N-Queens problem is defined as: place n queens on an \(n × n\) chess board so that the queens do not attack each other. Now, we rotate the board clockwisely by 45 degrees as shown in following picture, and use a variable to denote the queen partition (if any) for each row (a diagonal in the original board).

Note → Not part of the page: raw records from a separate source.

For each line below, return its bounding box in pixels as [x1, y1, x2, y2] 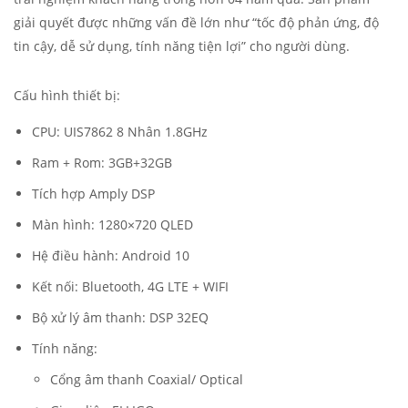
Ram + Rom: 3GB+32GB [32, 154, 172, 172]
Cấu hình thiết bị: [14, 87, 120, 105]
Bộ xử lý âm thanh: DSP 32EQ [32, 309, 209, 327]
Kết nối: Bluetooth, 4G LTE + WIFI [32, 278, 229, 296]
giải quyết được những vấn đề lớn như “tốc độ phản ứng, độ [14, 14, 379, 32]
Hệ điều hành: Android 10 [32, 247, 189, 265]
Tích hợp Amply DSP [32, 185, 155, 203]
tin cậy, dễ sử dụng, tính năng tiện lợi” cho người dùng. [14, 37, 350, 56]

Thus the variables are \(y_{1-n}, y_{2-n},..., y_{0},..., y_{n-2}, y_{n-1}.\) While each variable takes values according to the new coordinate system, we use the value \(−n\) to denote that there are no queens on a particular row. The domain of each variable \(y_i\) is thus \(D_i = { |i|+1,|i|+3,...,2n−|i|−1 } ∪ {−n}\) for \(i \in [1−n,n−1]\). The set of constraints are given as follows:

• for \(i \in [1−n,n−1]: \sum_i(y_i \ne −n)=n\)
• for \(i \in [1−n,n−1]\) and \(j \in [1,2n−1]: \sum_i(y_i =j) \leq 1\)
• for \(i,j \in [1−n,n−1]\) and \(i \ne j:|y_i−y_j| \ne |i−j|\)

The model is modeled in three ways: arithmetic constraint, tuple sets and DFA.

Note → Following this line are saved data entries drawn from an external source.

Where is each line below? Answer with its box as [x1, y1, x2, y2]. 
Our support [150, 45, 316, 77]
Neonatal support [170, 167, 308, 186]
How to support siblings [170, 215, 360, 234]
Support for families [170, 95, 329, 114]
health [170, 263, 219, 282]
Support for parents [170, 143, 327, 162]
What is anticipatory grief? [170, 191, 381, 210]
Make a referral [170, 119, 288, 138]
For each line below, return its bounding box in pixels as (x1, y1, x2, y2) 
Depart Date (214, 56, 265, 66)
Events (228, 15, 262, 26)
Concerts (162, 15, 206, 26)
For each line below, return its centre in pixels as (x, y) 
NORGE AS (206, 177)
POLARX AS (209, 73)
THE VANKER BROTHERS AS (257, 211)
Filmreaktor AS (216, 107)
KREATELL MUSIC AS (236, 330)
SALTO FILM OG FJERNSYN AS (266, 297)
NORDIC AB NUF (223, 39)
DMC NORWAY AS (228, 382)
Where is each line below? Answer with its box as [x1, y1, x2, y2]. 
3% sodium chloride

The Gecode implementation has been uploaded to my github repository. You can see the source code at wangdaiwei/gecode.

The program should be run as following command in Mac OSX:

queens -model mod 5

Here mod stands for the model you choose. The value is from 1 to 3. The last parameter defines the size of N-Queens problem.